> **Exercise aim**
The data that follows must be transcribed in full and exactly, minus the pictures.

> **Data for review**
***

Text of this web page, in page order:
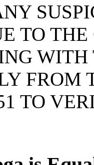
TO
FROM
TO
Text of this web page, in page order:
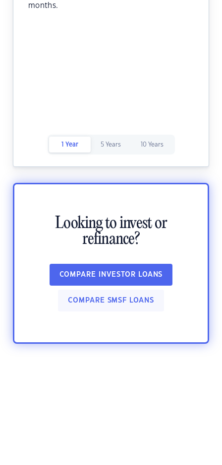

***

> **Solution**
Text of this web page, in page order:
TO
FROM
TO
Text of this web page, in page order:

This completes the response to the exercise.